* Data shown *
....................

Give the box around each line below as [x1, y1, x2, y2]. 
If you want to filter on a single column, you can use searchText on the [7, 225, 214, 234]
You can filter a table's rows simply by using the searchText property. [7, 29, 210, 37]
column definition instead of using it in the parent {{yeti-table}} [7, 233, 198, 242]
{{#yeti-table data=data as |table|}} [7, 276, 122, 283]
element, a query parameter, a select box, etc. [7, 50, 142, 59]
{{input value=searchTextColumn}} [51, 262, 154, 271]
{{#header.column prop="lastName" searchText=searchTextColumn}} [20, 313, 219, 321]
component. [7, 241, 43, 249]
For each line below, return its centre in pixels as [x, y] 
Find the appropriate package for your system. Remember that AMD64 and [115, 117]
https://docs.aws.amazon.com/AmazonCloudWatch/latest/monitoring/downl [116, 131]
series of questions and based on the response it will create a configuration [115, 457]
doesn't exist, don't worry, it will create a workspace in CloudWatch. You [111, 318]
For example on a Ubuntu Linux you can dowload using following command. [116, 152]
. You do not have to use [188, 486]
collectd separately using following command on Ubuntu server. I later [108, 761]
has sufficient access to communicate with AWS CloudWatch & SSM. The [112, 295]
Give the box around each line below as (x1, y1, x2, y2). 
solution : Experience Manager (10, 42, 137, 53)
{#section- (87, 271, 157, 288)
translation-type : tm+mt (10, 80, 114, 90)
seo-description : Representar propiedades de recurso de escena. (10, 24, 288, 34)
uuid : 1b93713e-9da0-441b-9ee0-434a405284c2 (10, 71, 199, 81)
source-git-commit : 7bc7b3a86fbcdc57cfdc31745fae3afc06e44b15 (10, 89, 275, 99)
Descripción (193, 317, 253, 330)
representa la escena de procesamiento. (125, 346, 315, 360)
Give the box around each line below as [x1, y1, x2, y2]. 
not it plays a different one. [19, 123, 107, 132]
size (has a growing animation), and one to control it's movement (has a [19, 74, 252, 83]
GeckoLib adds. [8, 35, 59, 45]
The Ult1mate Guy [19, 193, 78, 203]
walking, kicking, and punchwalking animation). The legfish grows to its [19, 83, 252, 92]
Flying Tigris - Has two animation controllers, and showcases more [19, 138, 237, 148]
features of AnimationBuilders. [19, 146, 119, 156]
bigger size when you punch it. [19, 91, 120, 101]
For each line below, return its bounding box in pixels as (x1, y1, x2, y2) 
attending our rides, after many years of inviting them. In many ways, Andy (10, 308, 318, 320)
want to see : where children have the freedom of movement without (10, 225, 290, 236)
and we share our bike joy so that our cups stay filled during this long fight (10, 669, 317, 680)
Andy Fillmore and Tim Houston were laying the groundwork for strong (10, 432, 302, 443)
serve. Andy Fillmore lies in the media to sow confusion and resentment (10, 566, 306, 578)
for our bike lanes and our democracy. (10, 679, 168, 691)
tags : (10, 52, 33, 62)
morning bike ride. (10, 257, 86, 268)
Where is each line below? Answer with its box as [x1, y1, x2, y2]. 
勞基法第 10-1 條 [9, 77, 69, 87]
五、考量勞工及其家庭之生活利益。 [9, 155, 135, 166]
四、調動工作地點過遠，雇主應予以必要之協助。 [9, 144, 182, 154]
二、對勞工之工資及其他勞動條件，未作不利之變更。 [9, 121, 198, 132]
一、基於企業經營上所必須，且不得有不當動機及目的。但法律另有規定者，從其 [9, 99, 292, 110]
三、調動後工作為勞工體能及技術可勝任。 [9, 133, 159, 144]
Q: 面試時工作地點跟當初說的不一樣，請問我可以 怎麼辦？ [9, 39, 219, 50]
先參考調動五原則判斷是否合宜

....................

Your job is to print exactly the lines that run from the top of the entries through the line with "collectd separately using", and no others.

Give the box around each line below as [x1, y1, x2, y2]. 
If you want to filter on a single column, you can use searchText on the [7, 225, 214, 234]
You can filter a table's rows simply by using the searchText property. [7, 29, 210, 37]
column definition instead of using it in the parent {{yeti-table}} [7, 233, 198, 242]
{{#yeti-table data=data as |table|}} [7, 276, 122, 283]
element, a query parameter, a select box, etc. [7, 50, 142, 59]
{{input value=searchTextColumn}} [51, 262, 154, 271]
{{#header.column prop="lastName" searchText=searchTextColumn}} [20, 313, 219, 321]
component. [7, 241, 43, 249]
For each line below, return its centre in pixels as [x, y] 
Find the appropriate package for your system. Remember that AMD64 and [115, 117]
https://docs.aws.amazon.com/AmazonCloudWatch/latest/monitoring/downl [116, 131]
series of questions and based on the response it will create a configuration [115, 457]
doesn't exist, don't worry, it will create a workspace in CloudWatch. You [111, 318]
For example on a Ubuntu Linux you can dowload using following command. [116, 152]
. You do not have to use [188, 486]
collectd separately using following command on Ubuntu server. I later [108, 761]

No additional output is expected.